◆ PROVIDED INFORMATION:
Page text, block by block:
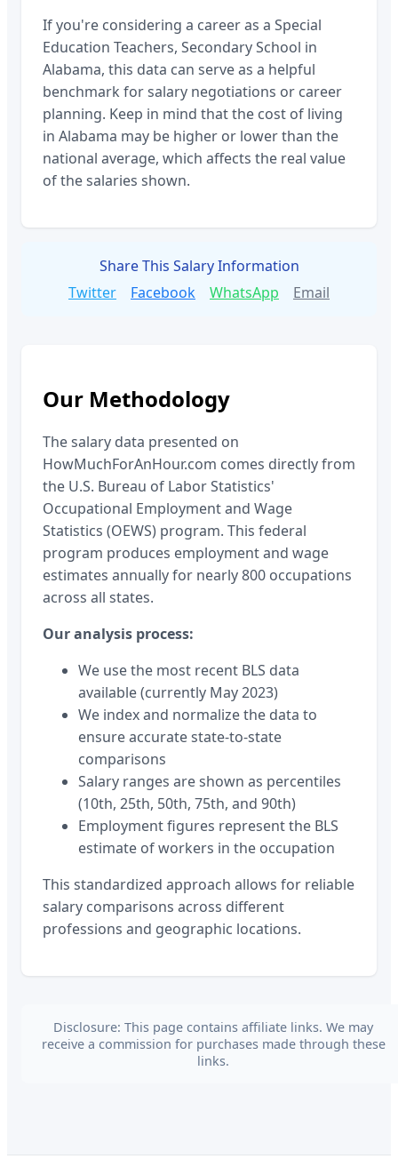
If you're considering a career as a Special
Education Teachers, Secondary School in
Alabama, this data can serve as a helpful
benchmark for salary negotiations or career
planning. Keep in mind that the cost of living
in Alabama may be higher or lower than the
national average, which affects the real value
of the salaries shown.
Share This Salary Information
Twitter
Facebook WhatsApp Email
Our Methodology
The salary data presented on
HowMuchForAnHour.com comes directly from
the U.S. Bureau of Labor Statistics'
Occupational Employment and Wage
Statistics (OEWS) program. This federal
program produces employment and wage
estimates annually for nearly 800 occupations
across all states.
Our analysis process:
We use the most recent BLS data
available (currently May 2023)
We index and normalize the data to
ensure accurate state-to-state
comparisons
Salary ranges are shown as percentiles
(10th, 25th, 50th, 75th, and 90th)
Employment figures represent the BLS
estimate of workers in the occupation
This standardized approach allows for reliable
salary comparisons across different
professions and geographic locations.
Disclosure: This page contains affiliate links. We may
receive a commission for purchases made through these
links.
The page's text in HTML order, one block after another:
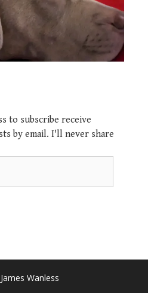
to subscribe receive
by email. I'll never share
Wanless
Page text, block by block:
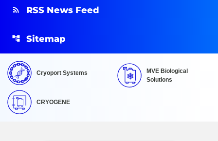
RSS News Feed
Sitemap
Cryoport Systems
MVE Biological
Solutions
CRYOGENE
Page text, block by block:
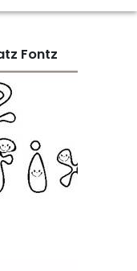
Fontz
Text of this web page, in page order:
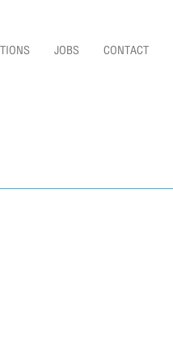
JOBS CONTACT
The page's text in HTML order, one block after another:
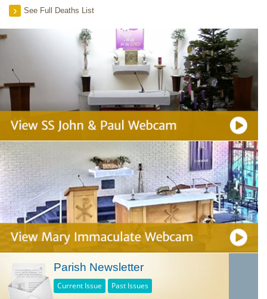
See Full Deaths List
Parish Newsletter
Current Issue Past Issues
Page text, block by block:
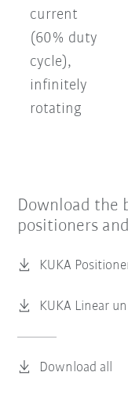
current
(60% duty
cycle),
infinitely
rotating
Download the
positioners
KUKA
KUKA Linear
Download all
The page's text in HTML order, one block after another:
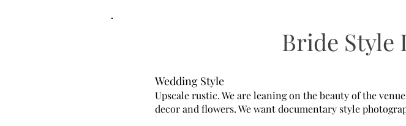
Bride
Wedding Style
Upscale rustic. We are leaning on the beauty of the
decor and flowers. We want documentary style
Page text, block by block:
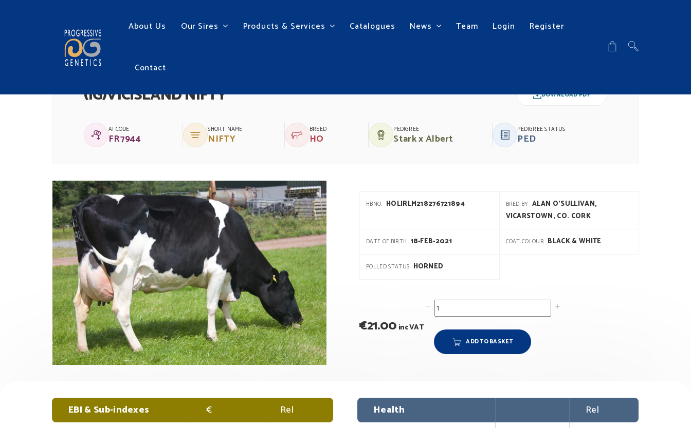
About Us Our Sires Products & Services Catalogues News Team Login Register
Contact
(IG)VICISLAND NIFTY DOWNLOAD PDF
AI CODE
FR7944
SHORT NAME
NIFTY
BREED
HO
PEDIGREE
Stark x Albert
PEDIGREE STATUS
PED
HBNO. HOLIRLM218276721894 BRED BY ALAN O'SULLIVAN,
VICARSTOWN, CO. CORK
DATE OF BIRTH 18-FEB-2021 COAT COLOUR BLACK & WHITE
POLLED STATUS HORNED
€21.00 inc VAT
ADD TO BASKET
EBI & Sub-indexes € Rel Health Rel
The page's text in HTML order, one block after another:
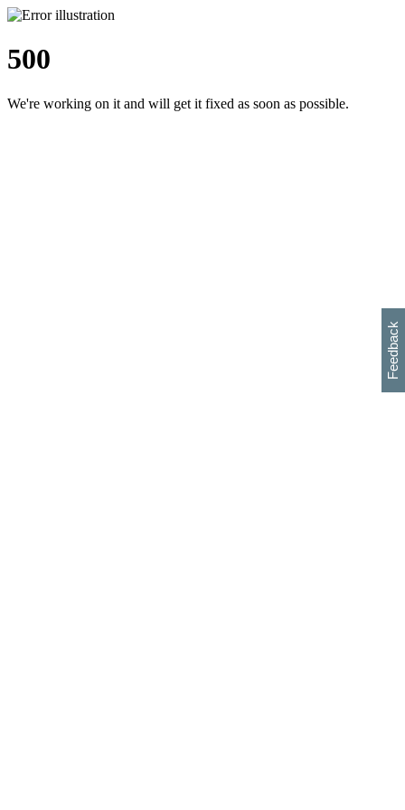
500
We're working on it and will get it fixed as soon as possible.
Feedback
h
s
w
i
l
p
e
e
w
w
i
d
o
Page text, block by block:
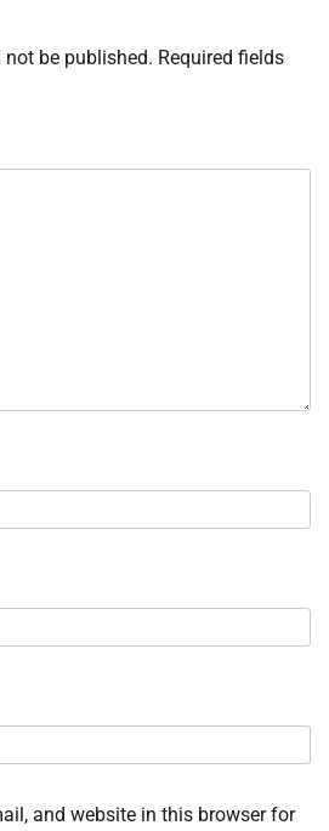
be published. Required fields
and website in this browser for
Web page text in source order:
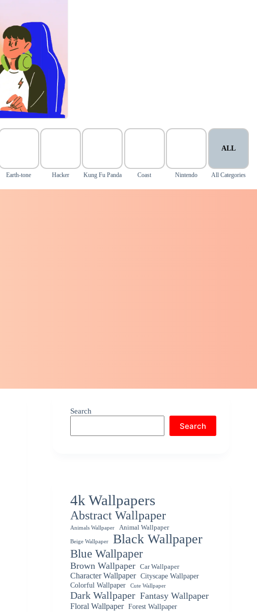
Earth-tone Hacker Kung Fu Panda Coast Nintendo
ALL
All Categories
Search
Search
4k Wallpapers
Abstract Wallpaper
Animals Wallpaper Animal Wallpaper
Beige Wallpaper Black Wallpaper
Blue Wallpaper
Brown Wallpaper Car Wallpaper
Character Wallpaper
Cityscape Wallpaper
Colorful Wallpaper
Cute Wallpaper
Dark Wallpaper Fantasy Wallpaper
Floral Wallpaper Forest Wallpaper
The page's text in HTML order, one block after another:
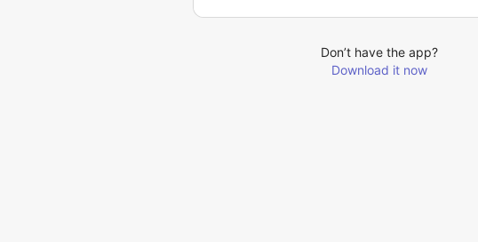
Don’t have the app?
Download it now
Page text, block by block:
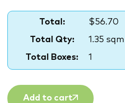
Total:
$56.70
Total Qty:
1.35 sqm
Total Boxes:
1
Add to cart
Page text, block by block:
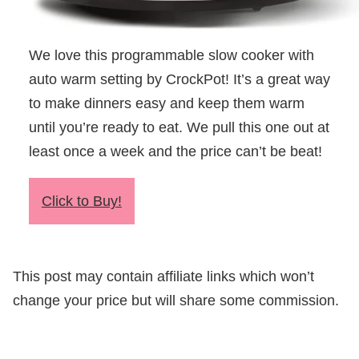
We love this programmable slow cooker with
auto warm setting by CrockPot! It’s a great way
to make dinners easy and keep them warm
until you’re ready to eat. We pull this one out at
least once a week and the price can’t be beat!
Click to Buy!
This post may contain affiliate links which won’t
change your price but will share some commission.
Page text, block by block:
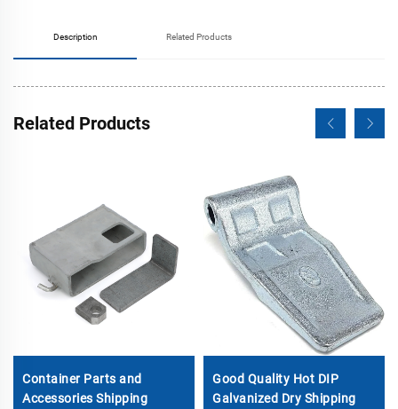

◆ ASSIGNED TASK: The entire listing above, minus its pictures, should be copied out exactly.

◆ REPLY TO THE EXERCISE:
Page text, block by block:
If you're considering a career as a Special
Education Teachers, Secondary School in
Alabama, this data can serve as a helpful
benchmark for salary negotiations or career
planning. Keep in mind that the cost of living
in Alabama may be higher or lower than the
national average, which affects the real value
of the salaries shown.
Share This Salary Information
Twitter
Facebook WhatsApp Email
Our Methodology
The salary data presented on
HowMuchForAnHour.com comes directly from
the U.S. Bureau of Labor Statistics'
Occupational Employment and Wage
Statistics (OEWS) program. This federal
program produces employment and wage
estimates annually for nearly 800 occupations
across all states.
Our analysis process:
We use the most recent BLS data
available (currently May 2023)
We index and normalize the data to
ensure accurate state-to-state
comparisons
Salary ranges are shown as percentiles
(10th, 25th, 50th, 75th, and 90th)
Employment figures represent the BLS
estimate of workers in the occupation
This standardized approach allows for reliable
salary comparisons across different
professions and geographic locations.
Disclosure: This page contains affiliate links. We may
receive a commission for purchases made through these
links.
The page's text in HTML order, one block after another:
to subscribe receive
by email. I'll never share
Wanless
Page text, block by block:
RSS News Feed
Sitemap
Cryoport Systems
MVE Biological
Solutions
CRYOGENE
Page text, block by block:
Fontz
Text of this web page, in page order:
JOBS CONTACT
The page's text in HTML order, one block after another:
See Full Deaths List
Parish Newsletter
Current Issue Past Issues
Page text, block by block:
current
(60% duty
cycle),
infinitely
rotating
Download the
positioners
KUKA
KUKA Linear
Download all
The page's text in HTML order, one block after another:
Bride
Wedding Style
Upscale rustic. We are leaning on the beauty of the
decor and flowers. We want documentary style
Page text, block by block:
About Us Our Sires Products & Services Catalogues News Team Login Register
Contact
(IG)VICISLAND NIFTY DOWNLOAD PDF
AI CODE
FR7944
SHORT NAME
NIFTY
BREED
HO
PEDIGREE
Stark x Albert
PEDIGREE STATUS
PED
HBNO. HOLIRLM218276721894 BRED BY ALAN O'SULLIVAN,
VICARSTOWN, CO. CORK
DATE OF BIRTH 18-FEB-2021 COAT COLOUR BLACK & WHITE
POLLED STATUS HORNED
€21.00 inc VAT
ADD TO BASKET
EBI & Sub-indexes € Rel Health Rel
The page's text in HTML order, one block after another:
500
We're working on it and will get it fixed as soon as possible.
Feedback
h
s
w
i
l
p
e
e
w
w
i
d
o
Page text, block by block:
be published. Required fields
and website in this browser for
Web page text in source order:
Earth-tone Hacker Kung Fu Panda Coast Nintendo
ALL
All Categories
Search
Search
4k Wallpapers
Abstract Wallpaper
Animals Wallpaper Animal Wallpaper
Beige Wallpaper Black Wallpaper
Blue Wallpaper
Brown Wallpaper Car Wallpaper
Character Wallpaper
Cityscape Wallpaper
Colorful Wallpaper
Cute Wallpaper
Dark Wallpaper Fantasy Wallpaper
Floral Wallpaper Forest Wallpaper
The page's text in HTML order, one block after another:
Don’t have the app?
Download it now
Page text, block by block:
Total:
$56.70
Total Qty:
1.35 sqm
Total Boxes:
1
Add to cart
Page text, block by block:
We love this programmable slow cooker with
auto warm setting by CrockPot! It’s a great way
to make dinners easy and keep them warm
until you’re ready to eat. We pull this one out at
least once a week and the price can’t be beat!
Click to Buy!
This post may contain affiliate links which won’t
change your price but will share some commission.
Page text, block by block:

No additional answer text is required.